Словно в каком-то блаженном упоении, дед глядел, как гаснут последние звездочки, как над слащевской стороной, сияя желтизной, низко на ущербе-исходе завис рогатый месяц; как из-за бугра, не спеша, выкатывается малиновый солнечный шар; как брызнули первые солнечные лучи и облили позолотой начинающий пробуждаться хутор, распростертые в своей девственной наготе, обрызганные росой травы, сады, левады, лог, прорезанные многорукими балками увалы бугров, уходящую в западную даль Едовлю и раскинувшуюся вокруг загадочную волнистую степь. Влажная от росы земля дышала пресным паром, в прозрачном – до не-подобия – прохладно-влажном воздухе ощущался аромат цветущего разнотравья, сладковатый, дурманящий голову дух вишневого сада, будоражащий волглый настой огородного укропа, перемежающийся пряной тополиной горчинкой и похожим на пчелиный клей прополисом.

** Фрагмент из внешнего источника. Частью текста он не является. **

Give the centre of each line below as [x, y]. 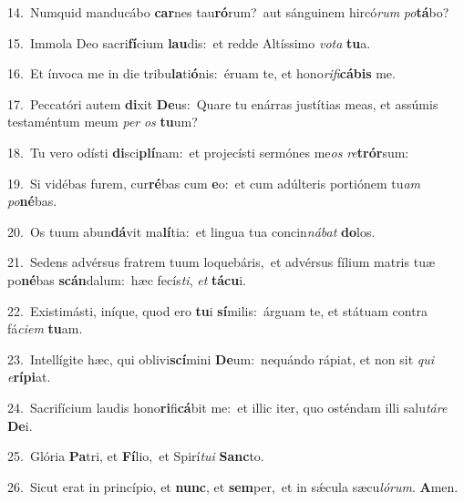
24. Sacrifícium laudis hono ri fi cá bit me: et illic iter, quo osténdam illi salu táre [227, 407]
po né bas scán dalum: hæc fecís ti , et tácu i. [127, 279]
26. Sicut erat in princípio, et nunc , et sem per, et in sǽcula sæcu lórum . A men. [233, 486]
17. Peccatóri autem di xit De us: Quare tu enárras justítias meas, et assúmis [223, 103]
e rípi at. [29, 377]
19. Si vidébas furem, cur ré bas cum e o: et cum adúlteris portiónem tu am [214, 183]
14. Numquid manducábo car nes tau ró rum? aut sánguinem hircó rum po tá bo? [228, 12]
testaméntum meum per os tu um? [103, 122]
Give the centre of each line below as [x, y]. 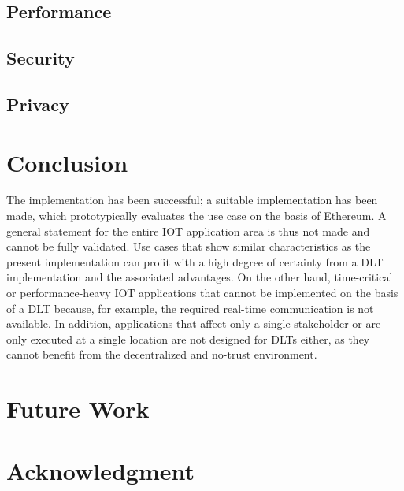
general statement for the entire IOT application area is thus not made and [188, 231]
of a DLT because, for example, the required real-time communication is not [190, 308]
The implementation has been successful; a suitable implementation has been [192, 200]
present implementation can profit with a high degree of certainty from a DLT [195, 261]
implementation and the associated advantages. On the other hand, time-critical [200, 277]
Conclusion [67, 162]
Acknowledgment [100, 470]
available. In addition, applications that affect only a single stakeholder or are [194, 324]
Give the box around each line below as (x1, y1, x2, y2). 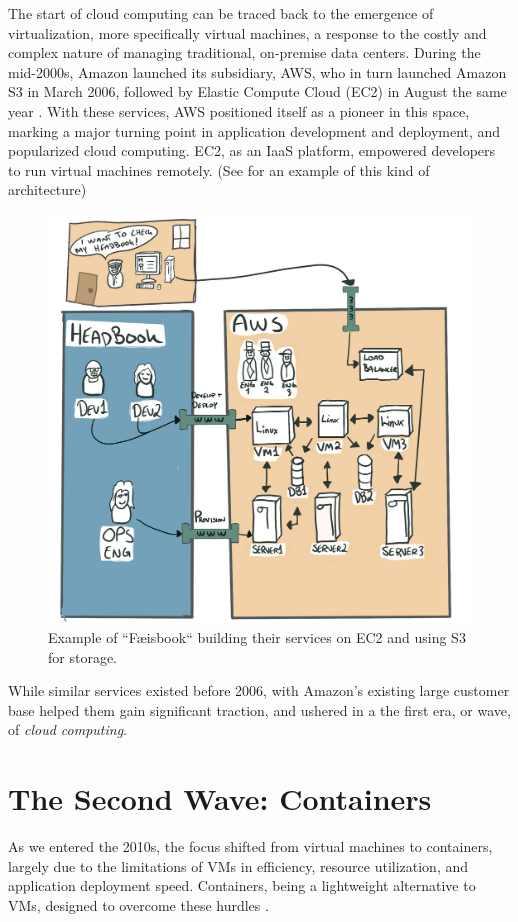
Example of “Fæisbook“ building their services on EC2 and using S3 (48, 627, 466, 648)
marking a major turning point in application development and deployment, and (8, 120, 501, 141)
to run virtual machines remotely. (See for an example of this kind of (8, 159, 430, 180)
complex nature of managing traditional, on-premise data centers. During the (8, 42, 481, 63)
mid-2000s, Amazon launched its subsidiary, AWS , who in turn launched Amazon (8, 61, 507, 82)
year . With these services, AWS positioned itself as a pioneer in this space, (8, 100, 470, 121)
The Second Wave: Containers (8, 778, 432, 819)
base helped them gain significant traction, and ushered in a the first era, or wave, (8, 699, 511, 720)
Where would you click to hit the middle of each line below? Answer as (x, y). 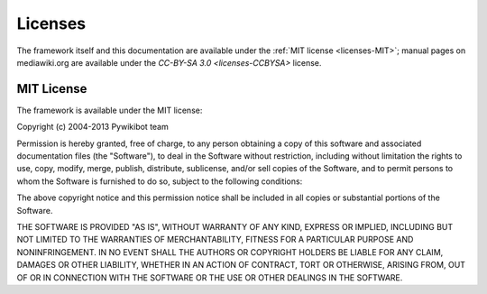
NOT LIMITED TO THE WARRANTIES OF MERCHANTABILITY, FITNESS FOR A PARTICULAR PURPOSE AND (215, 240)
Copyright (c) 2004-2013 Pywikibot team (92, 127)
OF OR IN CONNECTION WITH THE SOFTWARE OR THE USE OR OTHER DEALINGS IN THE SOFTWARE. (210, 277)
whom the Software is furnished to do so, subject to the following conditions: (160, 181)
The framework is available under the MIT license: (110, 110)
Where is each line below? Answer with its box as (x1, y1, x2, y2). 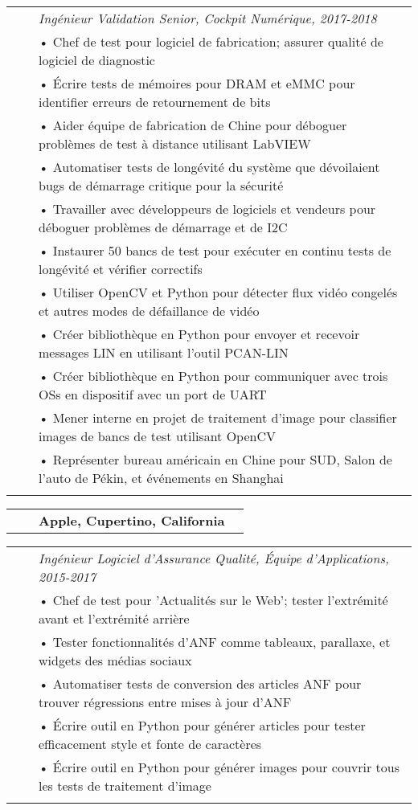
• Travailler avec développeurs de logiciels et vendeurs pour (39, 199, 376, 218)
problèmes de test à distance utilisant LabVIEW (39, 134, 311, 153)
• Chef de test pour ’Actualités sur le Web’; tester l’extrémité (39, 591, 388, 609)
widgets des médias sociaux (39, 651, 192, 669)
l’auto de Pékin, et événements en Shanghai (39, 468, 284, 487)
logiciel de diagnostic (39, 51, 155, 69)
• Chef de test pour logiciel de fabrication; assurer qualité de (39, 32, 383, 51)
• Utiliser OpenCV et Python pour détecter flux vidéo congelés (39, 283, 398, 301)
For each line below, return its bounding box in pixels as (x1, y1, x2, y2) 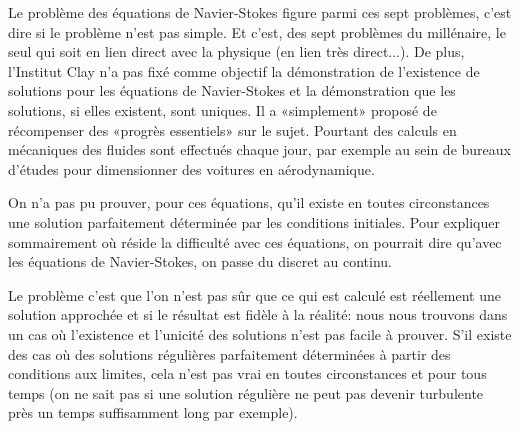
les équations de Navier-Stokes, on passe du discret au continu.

А звуков, звуков! Радуясь погожему утру, отовсюду, словно наперегонки, неслись людские голоса, скрип ворот, колодезных журавцов, оглушительная перекличка петухов, брех собак, рев скотины и телят, блеянье овец и ржанье лошадей. Эту причастную к человеческой деятельности хуторскую разноголосицу перекрывал разнокалиберный концерт вечной собственности природы: гулюшков-воркунов, верещанье воробьев, резкие – что твое «Яблочко» – коленца скворцов, виртуозные перепевы соловьев и теньканье синиц. Среди них слух улавливает по-своему трогательную песню жаворонка, словно заведенное пупуканье хохлатого удода (у хуторян просто «пустошка»), воркованье дикой горлинки (у нас ее зовут ласково «горлышка»), звонкоголосое мяуканье иволги, щебет ласточек-касаток, без устали отсчитывает кому-то года вертихвостка-кукушка, где-то дятел долбит перестояло-сухую лесину, изредка каркают вездесущие вороны – десятки видимых и невидимых птах радовались жизни и, сами того не замечая, своей посильной лептой поддерживали оглушительно-дюжий хор.

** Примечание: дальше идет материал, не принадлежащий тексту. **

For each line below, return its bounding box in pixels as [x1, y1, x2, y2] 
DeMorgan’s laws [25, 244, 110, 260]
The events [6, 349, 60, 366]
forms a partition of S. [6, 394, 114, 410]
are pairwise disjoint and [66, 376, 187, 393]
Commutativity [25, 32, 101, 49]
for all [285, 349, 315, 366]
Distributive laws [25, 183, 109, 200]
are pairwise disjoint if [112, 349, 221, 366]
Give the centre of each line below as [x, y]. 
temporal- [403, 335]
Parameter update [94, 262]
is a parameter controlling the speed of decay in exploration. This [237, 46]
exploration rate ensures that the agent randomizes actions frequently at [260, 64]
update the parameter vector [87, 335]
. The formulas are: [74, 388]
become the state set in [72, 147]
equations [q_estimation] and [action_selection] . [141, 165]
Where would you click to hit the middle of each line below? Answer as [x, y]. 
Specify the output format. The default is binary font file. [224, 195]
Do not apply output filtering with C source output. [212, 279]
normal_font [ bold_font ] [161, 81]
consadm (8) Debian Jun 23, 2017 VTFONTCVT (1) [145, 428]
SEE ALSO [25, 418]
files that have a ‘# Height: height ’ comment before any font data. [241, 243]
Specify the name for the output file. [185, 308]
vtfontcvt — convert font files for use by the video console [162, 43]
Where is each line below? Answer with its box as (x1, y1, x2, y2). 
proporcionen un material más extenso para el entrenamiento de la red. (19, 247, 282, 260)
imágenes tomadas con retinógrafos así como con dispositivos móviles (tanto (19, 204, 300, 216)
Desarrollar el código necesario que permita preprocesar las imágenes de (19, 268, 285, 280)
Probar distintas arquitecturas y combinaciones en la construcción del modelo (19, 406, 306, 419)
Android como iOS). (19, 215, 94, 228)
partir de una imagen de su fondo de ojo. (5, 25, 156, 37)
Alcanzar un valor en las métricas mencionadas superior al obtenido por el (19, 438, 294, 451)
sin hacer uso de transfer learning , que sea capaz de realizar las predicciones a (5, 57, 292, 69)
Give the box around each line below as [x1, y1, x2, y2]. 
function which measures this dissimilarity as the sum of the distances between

Всем этим буйством зеленого царства, разнообразием запахов и разноголосьем природа словно стремилась показать непостижимость жизни, многообразие созданного ею растительного и животного мира, его неповторимость и самобытную красоту, дошедшую да нас из тьмы веков.

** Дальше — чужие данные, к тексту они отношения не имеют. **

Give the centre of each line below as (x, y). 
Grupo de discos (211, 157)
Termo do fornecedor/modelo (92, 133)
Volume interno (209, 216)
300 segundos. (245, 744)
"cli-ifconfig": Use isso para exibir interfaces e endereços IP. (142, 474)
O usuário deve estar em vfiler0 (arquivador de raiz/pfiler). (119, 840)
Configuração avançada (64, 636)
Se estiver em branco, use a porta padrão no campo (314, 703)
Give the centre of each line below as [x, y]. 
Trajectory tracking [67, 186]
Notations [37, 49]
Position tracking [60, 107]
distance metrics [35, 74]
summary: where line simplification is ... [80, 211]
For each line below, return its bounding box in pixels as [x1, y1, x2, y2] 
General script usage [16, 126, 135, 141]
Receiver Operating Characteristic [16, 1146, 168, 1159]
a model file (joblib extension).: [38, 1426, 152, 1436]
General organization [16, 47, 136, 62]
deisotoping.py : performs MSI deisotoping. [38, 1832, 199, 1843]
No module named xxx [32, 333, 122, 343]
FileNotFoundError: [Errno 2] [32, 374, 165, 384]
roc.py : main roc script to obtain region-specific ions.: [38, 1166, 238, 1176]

Распираемый от избытка чувств дед Чекмень стоял среди двора, вглядывался в просторы и вслушивался в окружающий мир. Многоликость начинающегося дня настолько завораживала, что он – даже забыв про ночной сон – перестал чесаться и, сам того не замечая, качал головой и рассуждал сам с собой:
«Эк, не объемлет ум человеческий – какая благодать на базу! (До сего времени в Захоперском крае старые люди, выходя из дома, так и говорят: «пойду на баз». – В. А.). Что значит родные палестины! Родился тут, вырос, восемьдесят шестой год топчу эту землю, а все равно не надоело жить и глядеть на белый свет. Прямо душа радуется, до чего он хорош, жить бы – и помирать не надо! Даже не верится, что такая красота и белый свет были, есть и будут всегда: и до нас, и после нас. Это же счастье, что я родился, вижу небо, землю, мир, люд. По-моему, тот, кто не радуется жизни, тот, что живет, у кого нет заповедника души, – просто глупец. Приглядитесь: бугры, балочки, реки, облака – все знакомое и в то же время все разное. И каждый день, год неповторим. А разве надоест глядеть, как интересно устроена жизнь – жизнь, которая имеет продолжение и не имеет конца. Вон сколько на свете всякой животины, пичужков, жучков, и каждая – даже самая маленькая тварь тоже жить хочет. И не чудно ли – у каждой живности свой нрав, свой адат. У каждого растения свое строение, свой вкус, цвет, запах. И не чудо ли – вроде на первый взгляд кажется, сородичи между собой одинаковые, а ведь если приглядеться – всюду неповторимое своеобразие, и как ни старайся, ни за что не найдешь двух похожих животин, птички, козявки, дерева, травинки, листочки – все хоть чем-то, хоть крупицей, а ро́знится между собой. И человека нет на одно лицо, говорят, что и узоры на пальцах разные. И таких, как я, больше нет на свете, я один, и Матрёна моя одна. И, несмотря на различие, все живое и неживое стремится к одному: повторить себя в потомстве, оставить себе подобные семена, детишек. И уму непостижимо: рождение и умирание жизни, ее создание и распад идут беспрерывно, вечно; выходит, жизнь – это вечное движение, борьба, а вместе с нею вечное добро, любовь и жалость. Нет, что ни говори, а жизнь во всех ее проявлениях удивительна и прекрасна».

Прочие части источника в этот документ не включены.